Enter the Covid-19 Millionaires

Penny Wisdom

By Emeka Uzoatu

At last, the novel Covid19 virus is getting its mojo back. After months of endless vilification, some of the beneficiaries of its latent advantages are opening up at last. Not minding the rhapsody of negative allegations, those blessed by its cold hands are standing up for the count.

Standing out principally here is a certain man of God. In a viral Freudian slip, perhaps, he had used the same mouth with which he blessed people to acclaim the achievement Covid19 had him assume. According to the accursed, what shall I say else, he only succeeded in acquiring his third private jet courtesy of the pandemic.

And he is not alone. Only that the blessings accorded the rest don’t appear as fond as his. 

Like this bloke that vends facemasks in the Onitsha drugs market. Call him Face. Yes. Actually, his real name is Festus. Yeah, like that checkers-playing wisecrack in the old-time, western Tv serial Gun Smoke. Or was it Raw Hide?

Whichever, it’s just by the way. Just be charitable enough to accept that because of his article of trade all in the market call him Face. 

Now though this guy never gets counted among the biggies, he is never destitute. Not with the reasonable clientele he had shored up over the years. For sure, he barely met all his financial obligations as and when due.

Till came the pandemic. Suddenly, rather than the hospitals in his general area that used to patronise him in trickles, me and you joined his clients. Then the price of the product was hiked upstairs – by fate, perhaps. Presently, no one talks of the rich in the market without contending with his expanded account in all the banks.

And he is not alone. His neighbour down the line sells various brands of the antimalarial chloroquine. Unlike Festus, he had made it big as that drug still held firm in the treatment of that former ‘whiteman’s plague’. 

Then the triple artemisinin combination therapy prevailed as the parasite responsible for the dreaded disease kept mutating. So much did our friend’s sales dwindle that his once beehive-busy shop became a ghost of its old self. Like his customers, like his bank book.

Then the Covid19 pandemic reared its ugly head. In the few early months when the world was yet to get to grips with the pandemic, chloroquine was named as one of its possible remedies. In that brief interregnum, my friend was able to recuperate all he had lost over the years from the backlog he had in stock.

And the beat goes on.

The ravaging pandemic has been blamed for a lot of things. Apart from laying people to waste at their prime, it was also accused of having impoverished all and sundry. Its complementary lockdowns have also devastated our social activities on end. 

Sporting events, ever since its surreptitious arrival are now held without the most tasty spice of spectators.

For that long, it had also penetrated our houses of worship. Churches and mosques, for long, faced lockdowns that only eased to the restriction of numbers.

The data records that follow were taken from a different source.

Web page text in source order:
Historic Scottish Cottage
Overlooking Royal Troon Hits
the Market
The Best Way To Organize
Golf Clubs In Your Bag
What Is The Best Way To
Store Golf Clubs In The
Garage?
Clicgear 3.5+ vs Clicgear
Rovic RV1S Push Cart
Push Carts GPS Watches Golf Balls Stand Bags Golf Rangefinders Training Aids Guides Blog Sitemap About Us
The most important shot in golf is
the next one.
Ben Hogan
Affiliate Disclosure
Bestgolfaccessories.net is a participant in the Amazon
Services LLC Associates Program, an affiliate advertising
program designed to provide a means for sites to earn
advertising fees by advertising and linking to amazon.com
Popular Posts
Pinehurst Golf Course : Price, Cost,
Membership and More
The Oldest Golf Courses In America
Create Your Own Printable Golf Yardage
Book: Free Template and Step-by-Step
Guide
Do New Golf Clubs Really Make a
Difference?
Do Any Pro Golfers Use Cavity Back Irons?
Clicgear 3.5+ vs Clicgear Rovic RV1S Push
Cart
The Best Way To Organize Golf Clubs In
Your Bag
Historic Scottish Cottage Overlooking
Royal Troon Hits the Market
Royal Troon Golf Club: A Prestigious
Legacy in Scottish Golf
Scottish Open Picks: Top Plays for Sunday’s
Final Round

And this state of affairs has not been helped by the reaction of the few like the two above that it has raised. For them, the epidemic is all welcome.

“After all,” a sympathizer of theirs was overheard saying the other day, “nobody has killed those carpenters making coffins.”

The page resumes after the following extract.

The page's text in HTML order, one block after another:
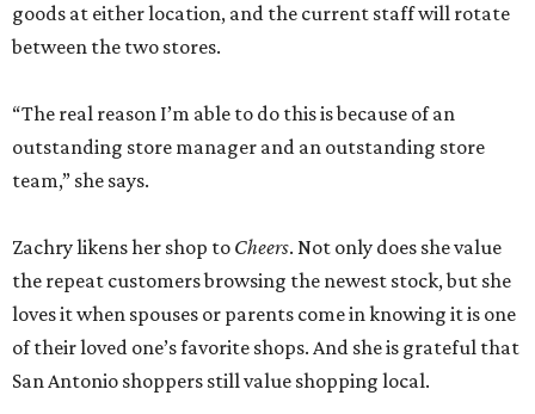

Talk of the end justifying the means. Only that lately money has increasingly become the only justifiable end. And much to our peril.

After all, to paraphrase the last speaker, in the not-too-distant past a Lagos entrepreneur opened a conservancy service named Shit Money No Dey Smell. Making many wonder if indeed money from any other hustle does.

For instance, there is no kind of trade humans have not invested in for the smell of lucre. 

Of these, the horrible trade in human beings should rank highest. Yet when the West engaged Africans with it, it lasted for a whopping four centuries!

One then wonders where the same powers that perpetrated this trade will now have the temerity to blame traders in more mundane articles of trade. 

Any wonder that lately there have been reported bursts of fake Covid19 vaccine companies. One report even has it that one of them in China had grossed as much as three million US dollars in profit before hammerfall.

Or taken here further, it’s well-known that a lot of our so-assumed trillionaires are merely so on account of government levity. Apart from the ‘captains of industry’ so blessed, there are many else. Ordinarily loafers as the word comes, they are transformed overnight into money bags for aiding and abetting corruption.

Anyway, was it not the Ghanaian writer Ayi Kwei Armah who said it all in a short story. In it, a worker ensconced in poverty hitherto had only seen the light upon engagement in an anti-desertification NGO. Woken mid-siesta, he came to wishing desertification keeps encroaching till eternity.

Emeka Uzoatu, a seasoned journalist and writer, is the editor of Nairaweb.ng. He writes the occasional column, Penny Wisdom.